$5^{\lceil \frac x 2 \rceil}$ (Which Operation?) x = $5^{\lceil \frac x2\ + 1 ) \rceil}$
$x$ can be any value that can help equate this for induction.
I'm confused on how the algebra would work to get from $5^{\lceil \frac x 2 \rceil}$ to change it to $(x+1)\over 2$ in the ceiling function itself.
The wording of the question is still unclear and the notation inconsistent, but I'll take a chance that you are really asking about $5^{\lceil(x+1)/2\rceil}$ and not $5^{\lceil x+(1/2)\rceil}$ on the right-hand side of the equation.
Although you cannot prove a general fact just by looking at a few examples, sometimes it helps to look at examples anyway, especially if you do not know exactly what fact you are trying to prove. A few examples can give a hint about a general pattern.

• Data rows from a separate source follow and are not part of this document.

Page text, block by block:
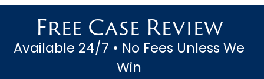
order to receive the proper
repairs to maintain the sa...
Free Case Review
Available 24/7 • No Fees Unless We
Win

The ceiling function $\left\lceil \frac x2 \right\rceil$ increases by $1$ whenever $x$ increases by $2$, that is, $$\left\lceil \frac 12 \right\rceil = 1, \quad \left\lceil \frac 22 \right\rceil = 1, \quad \left\lceil \frac 32 \right\rceil = 2, \quad \left\lceil \frac 42 \right\rceil = 2, \quad \left\lceil \frac 52 \right\rceil = 3,$$ and so forth. So a few examples of the known parts of your equation (the $5^n$ pieces on the left-hand and right-hand sides) with $x=1,2,3,4,5,6$ gives this:
\begin{align} 5^{\lceil 1/2 \rceil} &= 5 & 5^{\lceil(1+1)/2\rceil} &= 5 \\ 5^{\lceil 2/2 \rceil} &= 5 & 5^{\lceil(2+1)/2\rceil} &= 25 \\ 5^{\lceil 3/2 \rceil} &= 25 & 5^{\lceil(3+1)/2\rceil} &= 25 \\ 5^{\lceil 4/2 \rceil} &= 25 & 5^{\lceil(4+1)/2\rceil} &= 125 \\ 5^{\lceil 5/2 \rceil} &= 125 & 5^{\lceil(5+1)/2\rceil} &= 125 \\ 5^{\lceil 6/2 \rceil} &= 125 & 5^{\lceil(6+1)/2\rceil} &= 625 \end{align}
You may notice a pattern. Actually you should notice two patterns, one for the cases where $x$ is even and a different pattern for the cases where $x$ is odd.
It is perfectly OK for a fact to have separate statements for when $x$ is even and when $x$ is odd, or for an inductive proof to have two different cases for the inductive step, one for $n$ even and one for $n$ odd.